We conducted our audits in accordance with the standards of the Public Company Accounting Oversight Board (United States). Those standards require that we plan and perform the audit to obtain reasonable assurance about whether the financial statements are free of material misstatement. We were not engaged to perform an audit of the Plan's internal control over financial reporting. Our audits included consideration of internal control over financial reporting as a basis for designing audit procedures that are appropriate in the circumstances, but not for the purpose of expressing an opinion on the effectiveness of the Plan's internal control over financial reporting. Accordingly, we express no such opinion. An audit also includes examining, on a test basis, evidence supporting the amounts and disclosures in the financial statements, assessing the accounting principles used and significant estimates made by management, and evaluating the overall financial statement presentation. We believe that our audits provide a reasonable basis for our opinion.

In our opinion, the financial statements referred to above present fairly, in all material respects, the net assets available for benefits of the GATX Corporation Hourly Employees Retirement Savings Plan at December 31, 2012 and 2011, and the changes in its net assets available for benefits for the years then ended, in conformity with U.S. generally accepted accounting principles.

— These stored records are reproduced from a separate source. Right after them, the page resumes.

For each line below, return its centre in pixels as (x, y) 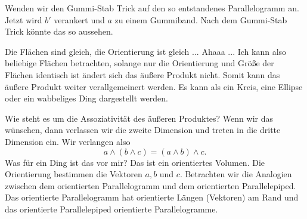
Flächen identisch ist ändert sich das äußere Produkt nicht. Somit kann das (142, 74)
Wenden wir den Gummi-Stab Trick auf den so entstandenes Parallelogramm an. (152, 8)
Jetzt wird (24, 19)
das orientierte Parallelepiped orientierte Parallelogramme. (111, 209)
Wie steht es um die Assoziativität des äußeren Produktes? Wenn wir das (139, 118)
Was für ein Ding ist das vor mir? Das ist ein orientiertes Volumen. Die (135, 162)
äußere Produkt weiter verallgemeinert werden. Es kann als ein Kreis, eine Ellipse (154, 86)
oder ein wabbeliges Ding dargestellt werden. (86, 98)
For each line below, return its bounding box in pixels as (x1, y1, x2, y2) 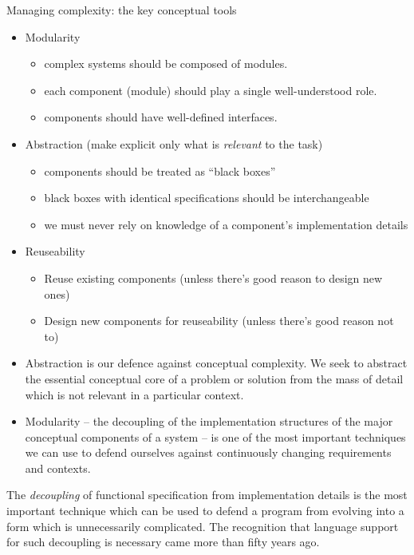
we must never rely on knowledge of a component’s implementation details (44, 216, 408, 232)
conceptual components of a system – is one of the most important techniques (25, 428, 406, 445)
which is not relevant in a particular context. (25, 386, 244, 402)
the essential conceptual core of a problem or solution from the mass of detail (25, 370, 404, 387)
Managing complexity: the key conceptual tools (6, 2, 237, 18)
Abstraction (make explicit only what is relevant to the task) (25, 135, 323, 152)
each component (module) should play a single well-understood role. (44, 81, 377, 98)
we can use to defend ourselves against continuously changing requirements (25, 444, 392, 461)
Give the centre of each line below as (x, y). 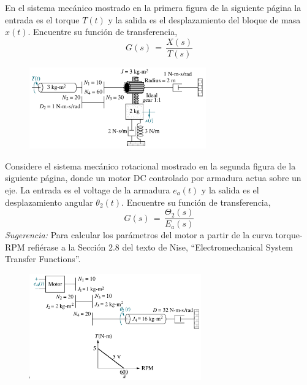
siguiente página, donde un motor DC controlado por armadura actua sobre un (153, 178)
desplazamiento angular (49, 202)
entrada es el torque (42, 19)
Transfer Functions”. (43, 259)
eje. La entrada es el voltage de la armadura (88, 189)
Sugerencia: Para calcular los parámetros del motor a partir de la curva (139, 235)
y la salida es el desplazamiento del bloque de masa (204, 19)
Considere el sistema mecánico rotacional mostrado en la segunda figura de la (150, 165)
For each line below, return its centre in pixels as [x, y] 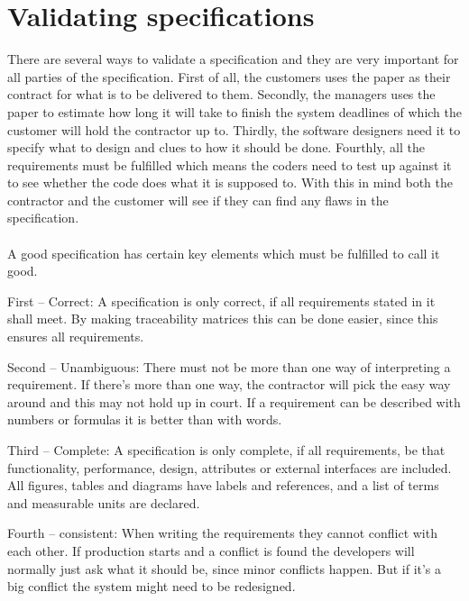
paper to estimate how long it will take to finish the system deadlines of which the [234, 111]
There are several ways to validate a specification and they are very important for [233, 59]
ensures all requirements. [76, 337]
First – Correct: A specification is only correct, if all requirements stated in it [221, 300]
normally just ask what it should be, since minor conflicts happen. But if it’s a [225, 568]
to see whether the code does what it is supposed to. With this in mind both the [230, 182]
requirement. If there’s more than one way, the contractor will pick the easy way [229, 384]
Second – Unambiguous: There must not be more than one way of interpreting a [229, 366]
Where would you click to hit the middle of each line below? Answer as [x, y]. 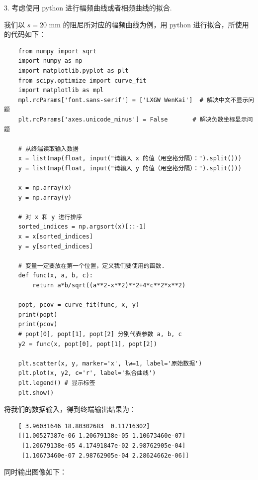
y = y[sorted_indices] [55, 246]
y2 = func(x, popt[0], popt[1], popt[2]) [87, 344]
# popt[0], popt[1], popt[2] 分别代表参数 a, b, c [100, 334]
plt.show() [36, 393]
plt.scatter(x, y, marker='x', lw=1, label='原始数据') [110, 363]
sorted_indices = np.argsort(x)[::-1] [82, 227]
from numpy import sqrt [57, 51]
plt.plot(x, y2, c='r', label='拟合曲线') [87, 373]
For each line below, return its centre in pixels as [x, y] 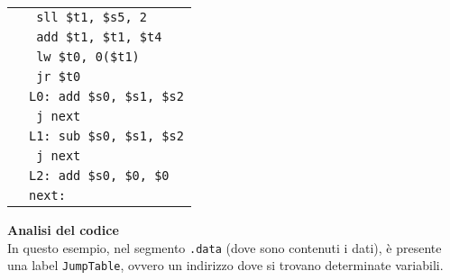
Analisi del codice [63, 230]
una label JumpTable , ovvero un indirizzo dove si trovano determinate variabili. [225, 265]
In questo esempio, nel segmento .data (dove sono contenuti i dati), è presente [225, 247]
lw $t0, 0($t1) [88, 57]
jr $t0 [59, 77]
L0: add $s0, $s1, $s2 [106, 96]
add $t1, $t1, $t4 [99, 37]
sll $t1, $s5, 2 [92, 17]
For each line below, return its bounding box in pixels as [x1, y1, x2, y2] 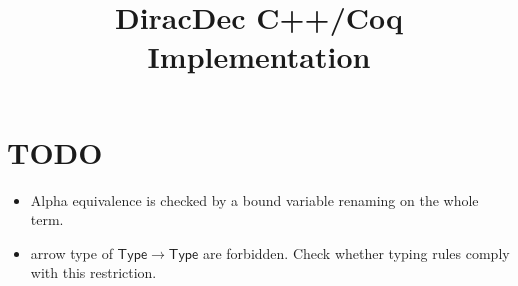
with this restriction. [30, 262, 157, 283]
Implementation [147, 36, 371, 77]
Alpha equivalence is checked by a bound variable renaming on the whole [30, 189, 479, 210]
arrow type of [30, 242, 113, 263]
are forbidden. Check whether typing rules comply [202, 242, 510, 263]
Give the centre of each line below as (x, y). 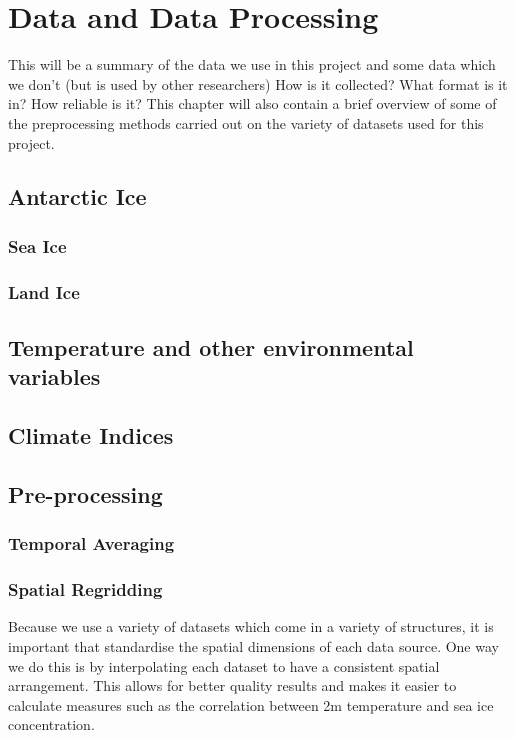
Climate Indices (91, 435)
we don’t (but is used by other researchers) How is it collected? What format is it (258, 83)
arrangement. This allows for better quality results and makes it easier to (232, 685)
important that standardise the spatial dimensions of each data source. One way (253, 645)
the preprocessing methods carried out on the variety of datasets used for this (246, 122)
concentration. (51, 724)
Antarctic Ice (77, 196)
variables (54, 376)
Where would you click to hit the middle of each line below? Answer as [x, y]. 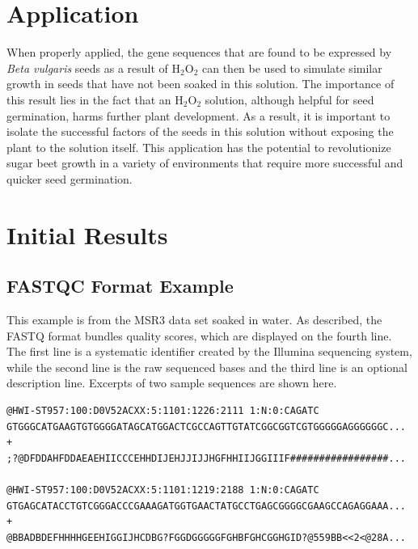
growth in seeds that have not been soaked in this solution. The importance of [201, 84]
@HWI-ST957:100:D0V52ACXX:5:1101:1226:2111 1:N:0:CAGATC [163, 411]
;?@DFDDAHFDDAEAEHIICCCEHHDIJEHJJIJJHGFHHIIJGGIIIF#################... [206, 458]
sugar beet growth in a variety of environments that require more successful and [205, 163]
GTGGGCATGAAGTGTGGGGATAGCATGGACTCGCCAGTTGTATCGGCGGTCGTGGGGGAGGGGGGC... [206, 427]
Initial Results [87, 234]
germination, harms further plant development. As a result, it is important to [198, 115]
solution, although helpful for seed [289, 99]
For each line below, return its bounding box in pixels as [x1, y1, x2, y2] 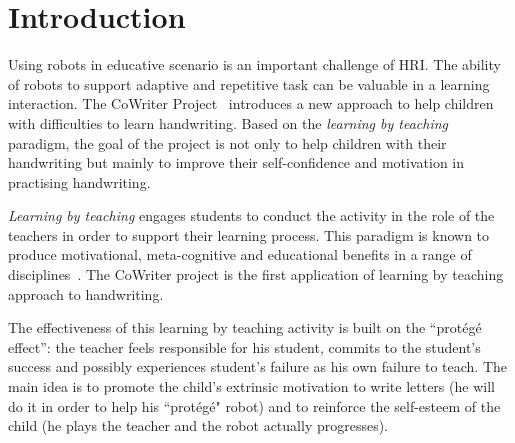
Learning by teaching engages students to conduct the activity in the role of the [8, 205, 495, 226]
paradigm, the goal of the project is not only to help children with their [8, 132, 447, 153]
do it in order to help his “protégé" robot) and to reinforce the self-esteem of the [8, 395, 501, 416]
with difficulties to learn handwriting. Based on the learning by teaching [8, 112, 449, 133]
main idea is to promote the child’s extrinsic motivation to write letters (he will [8, 376, 495, 397]
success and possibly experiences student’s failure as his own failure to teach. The [8, 356, 508, 377]
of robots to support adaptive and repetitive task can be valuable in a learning [8, 73, 490, 94]
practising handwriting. [8, 171, 151, 192]
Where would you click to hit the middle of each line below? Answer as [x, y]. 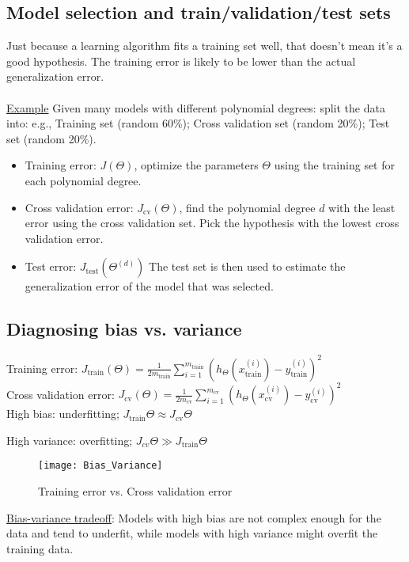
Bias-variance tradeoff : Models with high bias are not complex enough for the [194, 517]
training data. [40, 548]
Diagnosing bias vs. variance [124, 329]
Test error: [51, 266]
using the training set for [334, 165]
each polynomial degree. [83, 180]
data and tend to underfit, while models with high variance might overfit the [192, 533]
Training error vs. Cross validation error [135, 490]

Our audits were conducted for the purpose of forming an opinion on the financial statements taken as a whole. The accompanying supplemental schedule of assets (held at end of year) as of December 31, 2012, is presented for purposes of additional analysis and is not a required part of the financial statements but is supplementary information required by the Department of Labor's Rules and Regulations for Reporting and Disclosure under the Employee Retirement Income Security Act of 1974. Such information has been subjected to the auditing procedures applied in our audits of the financial statements and, in our opinion, is fairly stated in all material respects in relation to the financial statements taken as a whole.

/s/ Ernst & Young LLP

June 24, 2013

Chicago, Illinois

3

EIN 36-1124040

Plan #004

GATX Corporation Hourly Employees Retirement Savings Plan

Statements of Net Assets Available for Benefits

December 31 — 2012 2011
Assets
Investments in mutual funds $ 3,497,322 $ 3,017,711
Interest in collective trusts 2,826,606 2,653,818
Interest in GATX Stock Fund 1,041,704 1,038,694
Total investments at fair value 7,365,632 6,710,223
Notes receivable from participants 596,751 503,410
Total assets 7,962,383 7,213,633
Adjustment from fair value to contract value for interest in collective trusts relating to fully benefit-responsive investment contracts (27,637 ) (24,720 )
Net assets available for benefits $ 7,934,746 $ 7,188,913

The accompanying notes are an integral part of these statements.

4

EIN 36-1124040

Plan #004

GATX Corporation Hourly Employees Retirement Savings Plan

Statements of Changes in Net Assets Available for Benefits

Year Ended December 31 — 2012 2011
Additions
Investment income:
Net investment gain from GATX Stock Fund $ 16,828 $ 223,678
Net investment gain (loss) from mutual funds 325,700 (117,948 )
Net investment gain from collective trusts 276,491 4,022
Interest and dividend income 110,992 90,924
Total investment income 730,011 200,676
Contributions
Employer contributions 152,812 154,350
Participant contributions 371,621 373,691
Rollover contributions 29,647
Total contributions 554,080 528,041
Interest income on notes receivable from participants 24,662 23,065
Total additions 1,308,753 751,782
Deductions
Benefit payments 551,472 955,975
Administrative fees 6,099 5,473
Transfer to GATX Corporation Salaried Employees Retirement Savings Plan 5,349 138,488
Total deductions 562,920 1,099,936
Net increase (decrease) 745,833 (348,154 )
Net assets available for benefits at beginning of year 7,188,913 7,537,067
Net assets available for benefits at end of year $ 7,934,746 $ 7,188,913

The accompanying notes are an integral part of these statements.

5

GATX Corporation Hourly Employees Retirement Savings Plan

Notes to Financial Statements

EIN 36-1124040

Plan# 004

1. Description of the Plan

The following description of the GATX Corporation (GATX or the Company) Hourly Employees Retirement Savings Plan (the Plan) provides only general information. Participants should refer to the Plan document for a more complete description of the Plan's provisions.

General

The Plan is a defined-contribution plan, established January 1, 1994, for hourly union employees of GATX, who have completed at least 520 hours of service within the last 12 months. The Plan is subject to the provisions of the Employee Retirement Income Security Act of 1974, as amended (ERISA). Fidelity Management Trust Company has been appointed trustee of the Plan and also serves as the record keeper to maintain the individual accounts of each Plan participant.

Contributions

Each year, participants may make basic contributions of 1% to 50% of eligible pretax compensation, as defined in the Plan, and participants who have attained the age of 50 before the close of the plan year may make catch-up contributions of 1% to 25% of eligible pretax compensation. Participants may also contribute amounts representing distributions from other qualified defined-benefit or defined-contribution plans. Participant contributions are made through payroll deductions and are recorded in the period the deductions are made.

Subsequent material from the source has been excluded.